(Entries taken from a collection)
━━━━━━

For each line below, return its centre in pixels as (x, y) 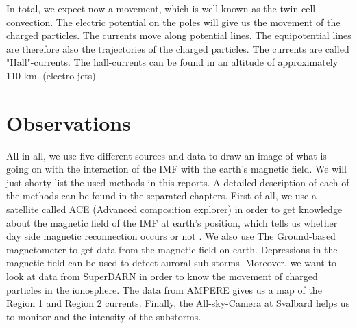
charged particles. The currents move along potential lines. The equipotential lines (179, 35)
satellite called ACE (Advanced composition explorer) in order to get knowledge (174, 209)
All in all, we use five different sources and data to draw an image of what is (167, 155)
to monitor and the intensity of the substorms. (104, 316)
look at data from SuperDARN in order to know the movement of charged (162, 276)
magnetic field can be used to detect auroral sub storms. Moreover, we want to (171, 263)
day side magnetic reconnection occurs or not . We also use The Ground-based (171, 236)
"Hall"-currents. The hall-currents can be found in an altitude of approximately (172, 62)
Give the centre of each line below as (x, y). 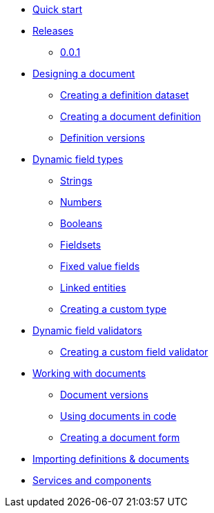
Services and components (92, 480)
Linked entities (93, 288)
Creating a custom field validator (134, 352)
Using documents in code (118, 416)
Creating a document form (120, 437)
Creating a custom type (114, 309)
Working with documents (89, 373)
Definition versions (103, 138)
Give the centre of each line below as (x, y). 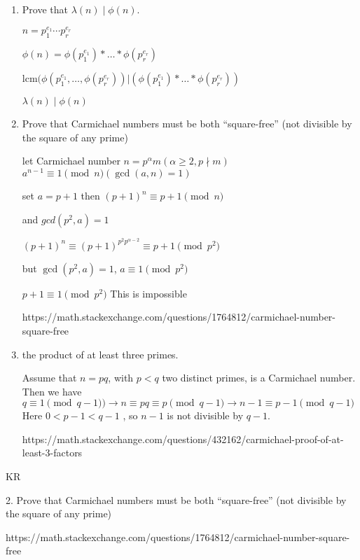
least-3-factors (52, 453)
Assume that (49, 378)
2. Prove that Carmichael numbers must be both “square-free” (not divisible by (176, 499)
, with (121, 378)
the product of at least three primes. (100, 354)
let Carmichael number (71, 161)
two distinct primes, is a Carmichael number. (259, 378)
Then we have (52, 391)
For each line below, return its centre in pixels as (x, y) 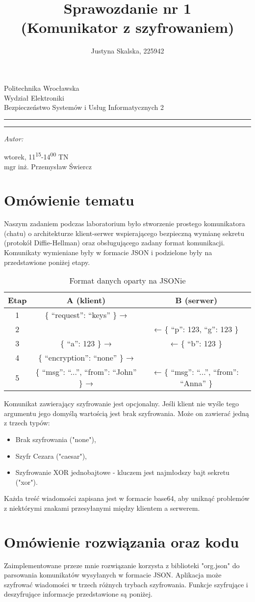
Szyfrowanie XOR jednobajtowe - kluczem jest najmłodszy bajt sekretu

━━━━━━

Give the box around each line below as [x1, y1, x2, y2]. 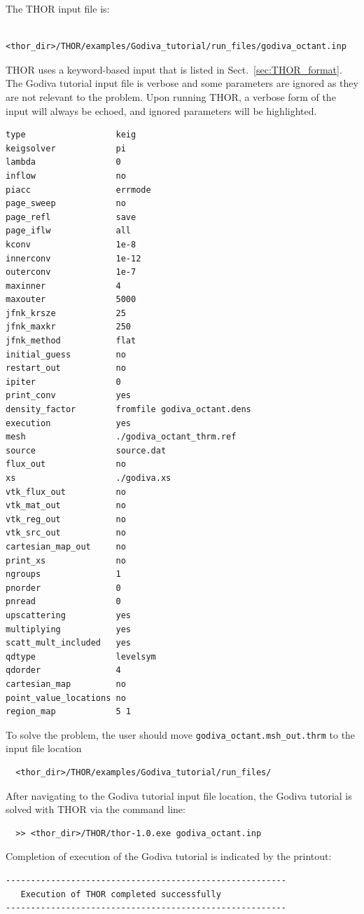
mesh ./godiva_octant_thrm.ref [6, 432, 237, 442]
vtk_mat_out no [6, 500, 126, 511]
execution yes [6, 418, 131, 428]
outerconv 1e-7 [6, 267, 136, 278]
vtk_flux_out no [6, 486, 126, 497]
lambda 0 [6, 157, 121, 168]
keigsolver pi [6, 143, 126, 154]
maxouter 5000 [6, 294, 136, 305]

━━━━━━

Look above for the line containing "satellite called ACE", then write out every line from there down to the line containing "Szyfrowanie XOR jednobajtowe", that line included, with no pictures.

# Solution for this exercise
satellite called ACE (Advanced composition explorer) in order to get knowledge (174, 209)
All in all, we use five different sources and data to draw an image of what is (167, 155)
to monitor and the intensity of the substorms. (104, 316)
look at data from SuperDARN in order to know the movement of charged (162, 276)
magnetic field can be used to detect auroral sub storms. Moreover, we want to (171, 263)
day side magnetic reconnection occurs or not . We also use The Ground-based (171, 236)
"Hall"-currents. The hall-currents can be found in an altitude of approximately (172, 62)
Give the centre of each line below as (x, y). 
Services and components (92, 480)
Linked entities (93, 288)
Creating a custom field validator (134, 352)
Using documents in code (118, 416)
Creating a document form (120, 437)
Creating a custom type (114, 309)
Working with documents (89, 373)
Definition versions (103, 138)
Give the centre of each line below as (x, y). 
least-3-factors (52, 453)
Assume that (49, 378)
2. Prove that Carmichael numbers must be both “square-free” (not divisible by (176, 499)
, with (121, 378)
the product of at least three primes. (100, 354)
let Carmichael number (71, 161)
two distinct primes, is a Carmichael number. (259, 378)
Then we have (52, 391)
For each line below, return its centre in pixels as (x, y) 
Szyfrowanie XOR jednobajtowe - kluczem jest najmłodszy bajt sekretu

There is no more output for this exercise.